(Excerpts from a dataset)
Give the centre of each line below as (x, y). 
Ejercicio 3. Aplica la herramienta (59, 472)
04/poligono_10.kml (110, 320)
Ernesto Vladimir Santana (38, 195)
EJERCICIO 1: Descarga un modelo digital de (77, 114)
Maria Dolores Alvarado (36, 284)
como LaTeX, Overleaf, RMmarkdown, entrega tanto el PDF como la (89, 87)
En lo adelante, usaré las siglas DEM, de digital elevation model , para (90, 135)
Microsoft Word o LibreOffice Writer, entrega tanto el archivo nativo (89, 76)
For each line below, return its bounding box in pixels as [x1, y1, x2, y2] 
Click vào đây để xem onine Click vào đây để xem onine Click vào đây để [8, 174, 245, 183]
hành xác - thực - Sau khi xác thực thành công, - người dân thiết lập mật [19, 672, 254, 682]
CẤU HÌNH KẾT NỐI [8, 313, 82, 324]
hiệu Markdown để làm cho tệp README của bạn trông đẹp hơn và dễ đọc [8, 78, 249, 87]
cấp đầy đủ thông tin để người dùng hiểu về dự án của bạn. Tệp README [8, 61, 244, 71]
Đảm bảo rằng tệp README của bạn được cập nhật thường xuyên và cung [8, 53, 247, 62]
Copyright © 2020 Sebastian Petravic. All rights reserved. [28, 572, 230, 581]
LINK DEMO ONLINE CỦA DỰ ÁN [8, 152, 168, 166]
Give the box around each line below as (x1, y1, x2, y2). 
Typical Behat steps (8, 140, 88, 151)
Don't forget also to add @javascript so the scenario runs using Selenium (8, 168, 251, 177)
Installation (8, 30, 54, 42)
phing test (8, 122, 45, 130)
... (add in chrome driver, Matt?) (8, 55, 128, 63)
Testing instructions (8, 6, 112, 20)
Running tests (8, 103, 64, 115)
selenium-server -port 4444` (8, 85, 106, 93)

### What is expected
What you give back should be the lines from the one with "Copyright © 2020" to the end of the data, copied exactly, both ends included.

### Result of this exercise
Copyright © 2020 Sebastian Petravic. All rights reserved. [28, 572, 230, 581]
LINK DEMO ONLINE CỦA DỰ ÁN [8, 152, 168, 166]
Give the box around each line below as (x1, y1, x2, y2). 
Typical Behat steps (8, 140, 88, 151)
Don't forget also to add @javascript so the scenario runs using Selenium (8, 168, 251, 177)
Installation (8, 30, 54, 42)
phing test (8, 122, 45, 130)
... (add in chrome driver, Matt?) (8, 55, 128, 63)
Testing instructions (8, 6, 112, 20)
Running tests (8, 103, 64, 115)
selenium-server -port 4444` (8, 85, 106, 93)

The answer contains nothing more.